这时,大队的宋大夫背着药箱进来了,原来是四弟见二哥喝了卤水,赶紧从生产队马棚里牵出一匹马,快马加鞭去大队部找大夫。宋大夫在众人的帮助下给礼二哥灌水,然后用压舌板压他的舌根,引发呕吐。礼二哥的胃里已经水漫金山,经不起这番折腾,大嘴一张,如同开闸泄水,酱紫色的液体喷薄而出,几乎将五脏六腑都带了出来。我这才知道这个过程是洗胃。经过几番洗胃后,宋大夫给他静脉注射了几瓶葡萄糖,至此,礼二哥的性命算是保住了。
在场的人都是全力救人一命,完全忘记了他是坏分子,敌我矛盾,没有一人幸灾乐祸,落井下石,拿坏分子说事儿。可见,无论官方如何说法,都没有泯灭老百姓的良知。事发后,四弟还知道快马扬鞭去找大夫救命,而五弟几近精神崩溃,只知道撕心裂肺地抱头痛哭,没有参与施救。多亏前后院的乡亲们及时施以狗屎抢救法,为医生争取了时间。后来,四弟和五弟对二哥毕恭毕敬,再也不敢冒犯他了。我们和礼二哥的关系也不错,觉得他不是什么坏人,帽子戴重了。
有关上山下乡的文章......
礼二哥虽然被贴上了坏分子的标签,但我在和他的接触中,却发现他其实并不是一个邪恶的人,他只是一个不得志的农民,一个被封锁在乡间,对外面世界充满无奈与颓废的人。他总是用一个憨厚与无邪的笑容迎接我们这群城市里来的外人,对我们流露出了他心里的善良与纯真。

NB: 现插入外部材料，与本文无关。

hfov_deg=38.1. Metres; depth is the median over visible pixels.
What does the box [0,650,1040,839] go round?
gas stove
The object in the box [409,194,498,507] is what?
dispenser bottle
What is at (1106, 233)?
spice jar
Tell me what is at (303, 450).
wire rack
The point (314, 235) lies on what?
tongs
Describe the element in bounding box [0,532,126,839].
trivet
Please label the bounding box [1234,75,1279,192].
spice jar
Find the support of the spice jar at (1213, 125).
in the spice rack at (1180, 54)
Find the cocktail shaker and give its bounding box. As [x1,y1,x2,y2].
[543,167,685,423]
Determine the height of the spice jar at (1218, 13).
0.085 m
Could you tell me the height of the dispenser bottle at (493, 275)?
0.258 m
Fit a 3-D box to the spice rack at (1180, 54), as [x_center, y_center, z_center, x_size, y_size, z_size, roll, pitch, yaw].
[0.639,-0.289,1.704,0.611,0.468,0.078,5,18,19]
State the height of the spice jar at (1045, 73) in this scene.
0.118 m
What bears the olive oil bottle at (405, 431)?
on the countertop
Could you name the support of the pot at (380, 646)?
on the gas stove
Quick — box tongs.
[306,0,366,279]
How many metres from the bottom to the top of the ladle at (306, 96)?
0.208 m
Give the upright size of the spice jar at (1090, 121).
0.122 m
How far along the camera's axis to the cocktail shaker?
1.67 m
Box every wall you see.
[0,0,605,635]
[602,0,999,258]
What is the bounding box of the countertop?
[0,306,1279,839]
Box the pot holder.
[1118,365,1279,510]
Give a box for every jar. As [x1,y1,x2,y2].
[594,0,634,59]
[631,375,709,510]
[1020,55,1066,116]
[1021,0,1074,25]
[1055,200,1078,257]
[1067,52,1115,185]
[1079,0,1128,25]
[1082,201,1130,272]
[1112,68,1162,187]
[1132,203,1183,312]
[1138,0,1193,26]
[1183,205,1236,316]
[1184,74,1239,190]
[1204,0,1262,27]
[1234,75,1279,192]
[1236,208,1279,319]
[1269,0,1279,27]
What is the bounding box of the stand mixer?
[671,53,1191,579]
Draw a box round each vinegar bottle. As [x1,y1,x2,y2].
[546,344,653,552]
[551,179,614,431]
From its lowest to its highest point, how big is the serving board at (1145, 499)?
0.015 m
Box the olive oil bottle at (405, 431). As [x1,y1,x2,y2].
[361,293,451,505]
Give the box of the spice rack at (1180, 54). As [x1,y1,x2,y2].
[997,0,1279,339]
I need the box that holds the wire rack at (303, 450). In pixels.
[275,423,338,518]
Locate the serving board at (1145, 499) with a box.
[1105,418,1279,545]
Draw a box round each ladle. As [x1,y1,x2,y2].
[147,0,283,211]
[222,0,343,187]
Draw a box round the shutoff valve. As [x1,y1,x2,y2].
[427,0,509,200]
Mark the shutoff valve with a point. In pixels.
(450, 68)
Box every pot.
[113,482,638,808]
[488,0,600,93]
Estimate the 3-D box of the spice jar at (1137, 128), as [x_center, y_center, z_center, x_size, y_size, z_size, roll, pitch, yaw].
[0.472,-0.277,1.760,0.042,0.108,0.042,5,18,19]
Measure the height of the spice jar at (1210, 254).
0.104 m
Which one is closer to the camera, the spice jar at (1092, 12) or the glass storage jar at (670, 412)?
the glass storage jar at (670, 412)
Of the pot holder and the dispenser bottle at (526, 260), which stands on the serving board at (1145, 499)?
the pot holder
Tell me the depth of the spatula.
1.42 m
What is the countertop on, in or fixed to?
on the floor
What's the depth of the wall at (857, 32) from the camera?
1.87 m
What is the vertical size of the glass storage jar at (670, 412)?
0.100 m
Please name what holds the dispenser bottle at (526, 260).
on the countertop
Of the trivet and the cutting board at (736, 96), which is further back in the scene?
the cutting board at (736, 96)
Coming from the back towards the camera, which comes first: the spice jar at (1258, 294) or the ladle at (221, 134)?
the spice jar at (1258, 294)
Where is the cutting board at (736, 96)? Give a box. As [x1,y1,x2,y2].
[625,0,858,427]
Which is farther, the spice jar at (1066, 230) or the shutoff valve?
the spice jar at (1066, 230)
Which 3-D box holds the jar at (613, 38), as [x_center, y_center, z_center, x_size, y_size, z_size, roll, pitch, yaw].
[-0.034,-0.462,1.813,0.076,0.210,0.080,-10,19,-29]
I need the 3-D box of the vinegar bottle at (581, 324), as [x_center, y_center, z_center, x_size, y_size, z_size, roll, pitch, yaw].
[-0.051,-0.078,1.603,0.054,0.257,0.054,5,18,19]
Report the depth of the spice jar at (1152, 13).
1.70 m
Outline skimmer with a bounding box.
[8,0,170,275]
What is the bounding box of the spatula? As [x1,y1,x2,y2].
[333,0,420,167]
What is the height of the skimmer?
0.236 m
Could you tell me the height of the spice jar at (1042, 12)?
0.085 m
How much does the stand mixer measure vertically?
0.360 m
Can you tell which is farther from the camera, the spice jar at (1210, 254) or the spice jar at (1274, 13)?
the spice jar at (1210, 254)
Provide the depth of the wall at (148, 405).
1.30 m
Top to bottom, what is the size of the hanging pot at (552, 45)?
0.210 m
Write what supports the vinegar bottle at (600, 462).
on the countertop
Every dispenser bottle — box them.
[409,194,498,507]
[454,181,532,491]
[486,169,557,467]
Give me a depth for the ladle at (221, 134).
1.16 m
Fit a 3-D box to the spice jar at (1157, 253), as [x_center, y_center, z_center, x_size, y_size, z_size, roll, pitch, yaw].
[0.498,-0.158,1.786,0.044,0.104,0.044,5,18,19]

我们在这个小河湾坎的山村里,和乡亲们一起住、吃、劳作,那时候我们还年轻,对未来充满希望。然而,生活的艰辛、孤独、无望,犹如一个又一个大浪,不断的打在我们的心灵上,然而我们却以坚毅的精神、和睦的团队精神去面对,去战胜。
也许对我们来说,这真是一场非常残酷的历练,甚至在某种程度上,可以说是一场青春的磨难。然而,这份磨难,塑造了我们的品性,磨练出了我们的淳朴与真诚。而回想起这段曾经的历程,那割舍不掉的亲情和友情,那份对农民的理解与关怀,都让我们感到了由衷的骄傲。
也许这就是生活,也许这就是人生,有辛酸、有痛苦,也有忍耐、也有希望。在我们那一代人的记忆中,那段上山下乡的历程,就像一部伟大的教科书,教会我们如何面对人生,如何面对困难,如何走好自己的人生路。